Comparison in performance of classification models on the testing dataset.
Further, we recorded the values of loss function, accuracy, precision, recall, and Area Under Curve (AUC) for all the above-mentioned models, and the proposed classifier ‘EXP-Net’ as shown in Table 3 . It is clear from the values shown in column 2 that the ResNet50 model reported the highest value of 0.1825, whereas the ‘EXP-Net’ reported the lowest value of loss function as 0.1249 on the validation dataset. Thus, it has better convergence among all the models. There is a slight variation in the values of loss functions achieved by DenseNet121, InceptionV3, Xception, ResNet101, and EfficientNetB2. Moreover, it is evident from column 3 of Table 3 that the ‘EXP-Net’ reported the highest accuracy of 94.07%. The ResNet50 model reported the lowest accuracy of 88.63%. There are slight differences in the accuracy reported by the other models viz. DenseNet121, InceptionV3, Xception, and EfficientNetB2 models. Also, these values are lower than the accuracy reported by the proposed classifier. Similarly, it is evident from column 4 that the ‘EXP-Net’ reports the highest value of precision as 94.11% among all the above-stated classifiers. Additionally, it is clear from the results given in the columns 5 and 6 of Table 3 that the ‘EXP-Net’ outperforms other classifiers in terms of recall and AUC.
Table 3.
Comparison in performance of classification models on validation dataset.

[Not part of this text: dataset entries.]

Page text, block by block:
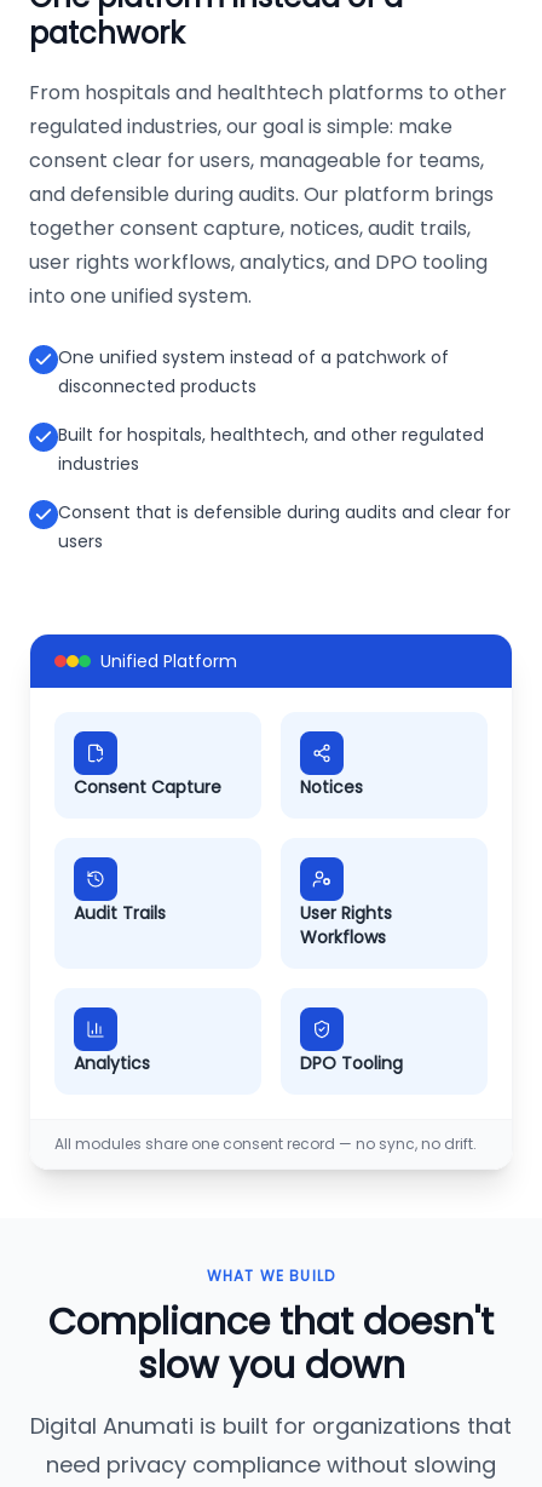
patchwork
From hospitals and healthtech platforms to other
regulated industries, our goal is simple: make
consent clear for users, manageable for teams,
and defensible during audits. Our platform brings
together consent capture, notices, audit trails,
user rights workflows, analytics, and DPO tooling
into one unified system.
One unified system instead of a patchwork of
disconnected products
Built for hospitals, healthtech, and other regulated
industries
Consent that is defensible during audits and clear for
users
Unified Platform
Consent Capture Notices
Audit Trails
User Rights
Workflows
Analytics DPO Tooling
All modules share one consent record — no sync, no drift.
WHAT WE BUILD
Compliance that doesn't
slow you down
Digital Anumati is built for organizations that
need privacy compliance without slowing

| Model | Loss | Accuracy | Precision | Recall | AUC |
|---|---|---|---|---|---|
| DenseNet121 | 0.1631 | 0.9084 | 0.9315 | 0.8184 | 0.9614 |
| ResNet50 | 0.1825 | 0.8863 | 0.9332 | 0.7770 | 0.9544 |
| InceptionV3 | 0.1702 | 0.9135 | 0.9343 | 0.7841 | 0.9576 |
| EXP-Net | 0.1249 | 0.9407 | 0.9411 | 0.8533 | 0.9658 |
| Xception | 0.1547 | 0.9088 | 0.9346 | 0.8192 | 0.9617 |
| ResNet101 | 0.1755 | 0.9022 | 0.9318 | 0.7926 | 0.9574 |
| EfficientNetB2 | 0.1417 | 0.9342 | 0.9374 | 0.8388 | 0.9631 |
Next, we also compared the performance of all the above-stated classifiers on the testing dataset. It is obvious from the values of Cohen-Kappa, AUC, and F1 scores shown in Table 4 that there is a minor variation in these values for all the above-mentioned state-of-the-art models. Simultaneously, it also evident from the results shown in Table 4, that the ‘EXP-Net’ gave the highest value of 85.35%, 96.48%, and 87.26% for Cohen-Kappa, AUC, and F1 score, respectively. These results indicate that ‘EXP-Net’ is more capable of drawing decision boundaries and has a higher likelihood of generating matching probability distributions for all four categories. This validates the efficacy and reliability of the proposed classifier.
Table 4.
Model performance comparison on test data.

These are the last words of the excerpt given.